By the way, I have played the LM2 intro side by side on 2121.1 and the msys2 artifact from this build, and the vulkan shader stutter, with the cache cleaned up beforehand, seems to be LONGER (a few ms) in this PR than on 2121.1.
do you have at least a 3-3.5 ms render thread delay? you still need a delay, just much less. On my hardware, level D-1 of LM2 went from requiring a 9.5 ms delay on 2121.1 just to get to where the stuttering infrequent enough to be playable, to only needing a 3-4 ms delay to eliminate stuttering altogether
As per the project readme, don't repeatedly merge master into your branch. A maintainer will do it if/when necessary.
As per the project readme, don't repeatedly merge master into your branch. A maintainer will do it if/when necessary.
I did that because the PR that was recently merged had modified files that may have an effect on this PR
As per the project readme, don't repeatedly merge master into your branch.
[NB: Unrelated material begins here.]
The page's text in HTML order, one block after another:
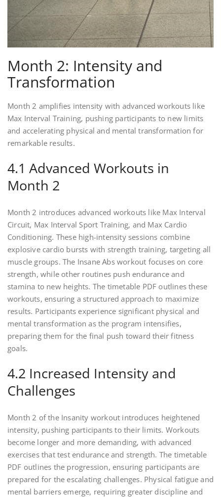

A maintainer will do it if/when necessary.
I did that because the PR that was recently merged had modified files that may have an effect on this PR
Former core Citra devs typically used git rebase followed by a force push to the remote branch. I'm not sure if this approach is recommended here.
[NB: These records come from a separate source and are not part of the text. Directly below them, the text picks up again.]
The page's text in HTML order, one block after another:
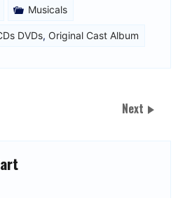
Musicals
DVDs, Original Cast Album
Next
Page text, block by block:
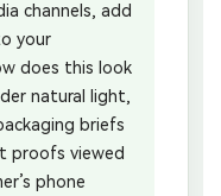
channels, add
your
does this look
natural light,
briefs
proofs viewed
phone
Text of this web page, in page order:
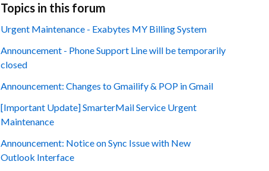
Topics in this forum
Urgent Maintenance - Exabytes MY Billing System
Announcement - Phone Support Line will be temporarily
closed
Announcement: Changes to Gmailify & POP in Gmail
[Important Update] SmarterMail Service Urgent
Maintenance
Announcement: Notice on Sync Issue with New
Outlook Interface
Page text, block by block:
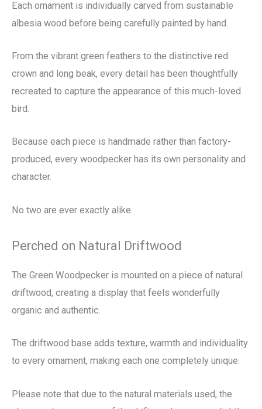
Each ornament is individually carved from sustainable
albesia wood before being carefully painted by hand.
From the vibrant green feathers to the distinctive red
crown and long beak, every detail has been thoughtfully
recreated to capture the appearance of this much-loved
bird.
Because each piece is handmade rather than factory-
produced, every woodpecker has its own personality and
character.
No two are ever exactly alike.
Perched on Natural Driftwood
The Green Woodpecker is mounted on a piece of natural
driftwood, creating a display that feels wonderfully
organic and authentic.
The driftwood base adds texture, warmth and individuality
to every ornament, making each one completely unique.
Please note that due to the natural materials used, the
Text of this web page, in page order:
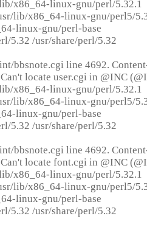
x86_64-linux-gnu/perl/5.32.1
lib/x86_64-linux-gnu/perl5/
linux-gnu/perl-base
5.32 /usr/share/perl/5.32
bbsnote.cgi line 4692.
locate user.cgi in @INC
x86_64-linux-gnu/perl/5.32.1
lib/x86_64-linux-gnu/perl5/
linux-gnu/perl-base
5.32 /usr/share/perl/5.32
bbsnote.cgi line 4692.
locate font.cgi in @INC
x86_64-linux-gnu/perl/5.32.1
lib/x86_64-linux-gnu/perl5/
linux-gnu/perl-base
5.32 /usr/share/perl/5.32

Former core Citra devs typically used git rebase followed by a force push to the remote branch. I'm not sure if this approach is recommended here.
We typically do that as well. When people do merges we typically roll back the merge commit and then do a rebase.
Will this get merged?
It's still not clear if this PR gives any advantage.
Many of these changes should be separated out into their own PRs (Ex: the change over to fmt for string concat) to filter out any changes that negatively impact performance on some platforms. I have noted that sometimes a change will give some performance improvement on MSVC but hurt the MSYS2 build, or vice versa.
Many of these changes should be separated out into their own PRs (Ex: the change over to fmt for string concat) to filter out any changes that negatively impact performance on some platforms. I have noted that sometimes a change will give some performance improvement on MSVC but hurt the MSYS2 build, or vice versa.
Did you benchmark on Linux too?
Did you benchmark on Linux too?
My only usable Linux laptop isn't booting right now (BIOS chip corrupted, SOIC-8 test clip for external flashing broke), so I won't be able to compile and test on Linux until that is taken care of (my next newest Linux device is 17 years old, and I don't think it comes close to meeting any of the requirements to run Azahar).
Anyways, the varying performance is mostly based on the compiler from what I've tested, so besides differences between graphics drivers on Linux and Windows, the performance should be similar when using the same compiler. I am curious if it is something in this PR causing MSYS2 performance to be so inconsistent or if it is just weird compiler inconsistencies. I generally compile with MSVC locally because it's faster (and I kept breaking my MSYS2 setup when playing around with it), so I only really am able to test the MSYS2 builds whenever I push my code and GitHub Actions compiles it for me.
Based on my experience, MSVC offers the fastest compilation times and the most convenient debugging process. However, in terms of runtime performance, binaries compiled with MSYS2 and Clang can achieve 5-15% higher efficiency on modern CPUs, particularly for computationally intensive applications. A notable example is the RPCS3 Windows build using Clang, which demonstrates significantly improved frame rates over the MSVC version on my Zen4 system.
In my experience (at least with the code in this PR, and from the tests I did months ago now), MSYS2 seems to require a longer render thread delay than MSVC for Luigi's Mansion 2 / Dark Moon, but both versions still are able to use a much smaller delay than stock to eliminate any noticeable stutter. I don't remember if the difference in render thread delays are also present outside this PR, though.